Is there a particular reason you were wondering about these files being different?

pitrou commented 8 months ago

This is an interesting flatbuffers commit message as we do have a similar piece of code. And binary inspection of the serialized Flatbuffers metadata seems to match this interpretation.

emmamendelsohn commented 8 months ago

@pitrou the different hashes became an issue for our team using a collaborative R targets workflow. In short, we use a shared S3 bucket for object storage so that each user can easily access the same versioned objects. This is especially useful for things like model objects that take a long time to produce. However, for large raw data files, we've found that the cost of transferring to/from AWS is too high, so each user saves the files locally as parquets. The targets version tracking system needs to register that these local files have the expected hash to be able to run downstream endpoints. When the file hashes differ across systems, targets detects a change and invalidates subsequent endpoints.
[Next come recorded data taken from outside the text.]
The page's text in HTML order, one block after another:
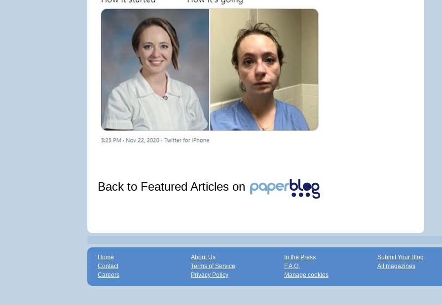
Back to Featured Articles on
Home
Contact
Careers
About Us
Terms of Service
Privacy Policy
In the Press
F.A.Q.
Manage cookies
Submit Your Blog
All magazines
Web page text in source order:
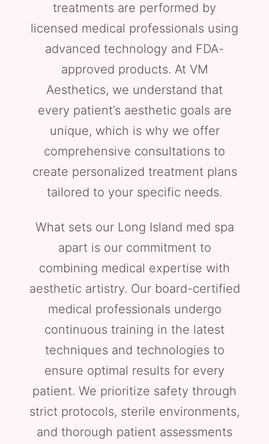
treatments are performed by
licensed medical professionals using
advanced technology and FDA-
approved products. At VM
Aesthetics, we understand that
every patient’s aesthetic goals are
unique, which is why we offer
comprehensive consultations to
create personalized treatment plans
tailored to your specific needs.
What sets our Long Island med spa
apart is our commitment to
combining medical expertise with
aesthetic artistry. Our board-certified
medical professionals undergo
continuous training in the latest
techniques and technologies to
ensure optimal results for every
patient. We prioritize safety through
strict protocols, sterile environments,
and thorough patient assessments
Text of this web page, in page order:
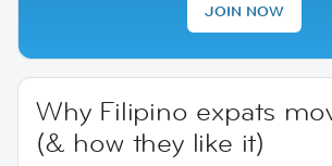
JOIN NOW
Why Filipino expats
(& how they like it)
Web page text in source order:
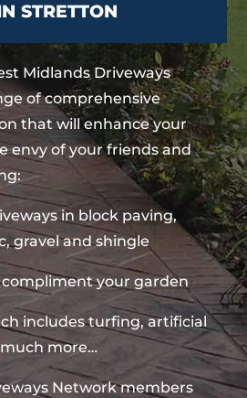
STRETTON
Midlands Driveways
of comprehensive
that will enhance your
envy of your friends and
in block paving,
gravel and shingle
your garden
includes turfing, artificial
more…
Network members
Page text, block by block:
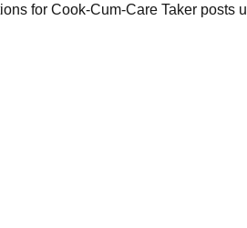
for Cook-Cum-Care Taker
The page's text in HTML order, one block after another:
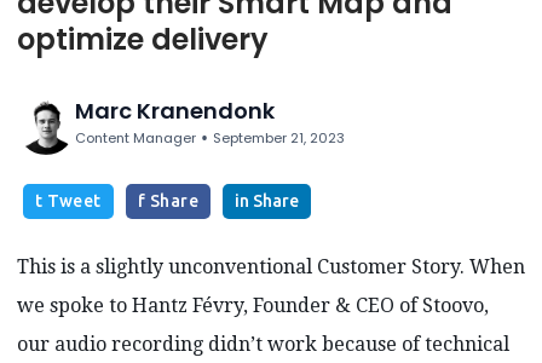
optimize delivery
Marc Kranendonk
Content Manager • September 21, 2023
t Tweet f Share in Share
This is a slightly unconventional Customer Story. When
we spoke to Hantz Févry, Founder & CEO of Stoovo,
our audio recording didn’t work because of technical
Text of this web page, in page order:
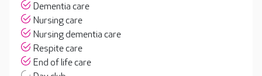
Dementia care
Nursing care
Nursing dementia care
Respite care
End of life care
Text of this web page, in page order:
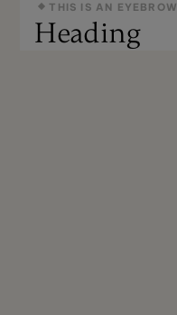
THIS IS AN EYEBROW
Heading
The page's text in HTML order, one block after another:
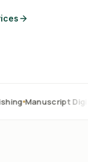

Anyway, we're rethinking some aspects of this approach, and so this may not be relevant in the future. Appreciate you looking into it nonetheless!
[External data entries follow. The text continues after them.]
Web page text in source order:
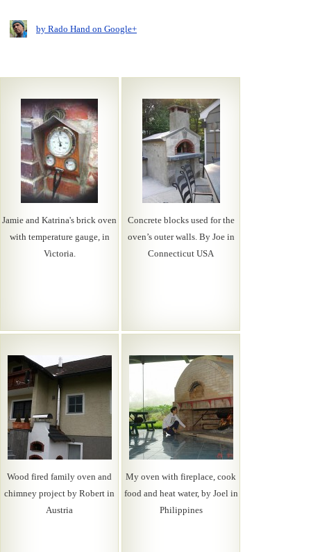
by Rado Hand on Google+
Jamie and Katrina's brick oven
with temperature gauge, in
Victoria.
Concrete blocks used for the
oven’s outer walls. By Joe in
Connecticut USA
Wood fired family oven and
chimney project by Robert in
Austria
My oven with fireplace, cook
food and heat water, by Joel in
Philippines
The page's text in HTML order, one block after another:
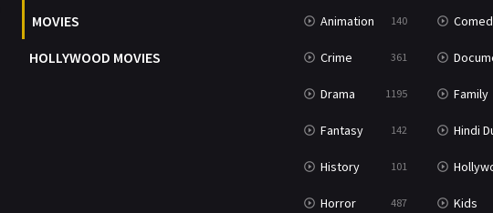
MOVIES
HOLLYWOOD MOVIES
Animation 140
Crime 361
Drama 1195 Family
Fantasy 142 Hindi
History 101 Hollywood
Horror 487 Kids
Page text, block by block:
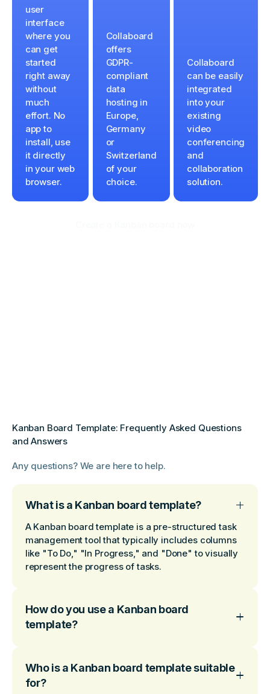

pitrou commented 8 months ago

Yes, I think you should probably reconsider, because it is not realistic to expect a sophisticated compression-based format like Parquet to always generate the same bitwise data using slightly different producers.

emmamendelsohn commented 8 months ago

Makes sense!

noamross commented 8 months ago

Would @nealrichardson @jonkeane or @paleolimbot be able to explain the R-specific metadata that generated maybe point to the code in the package where this occurs? From a quick inspection it looks a summary of the data frame schema in R's ASCII serialization format.

amoeba commented 8 months ago

@noamross it looks like we do that here https://github.com/apache/arrow/blob/9ca7d787402c715ee84c1bb21cfca0e54ae2f12d/r/R/metadata.R#L19-L33

(calling into serialize as you guessed)

nealrichardson commented 8 months ago

@noamross IIRC the purpose of this is so that object attributes, including R class names, is preserved so that you can round-trip the data to parquet or arrow files and get the same R types back. If you had a bare data.frame and only vanilla R vector types, I would expect the metadata to be empty.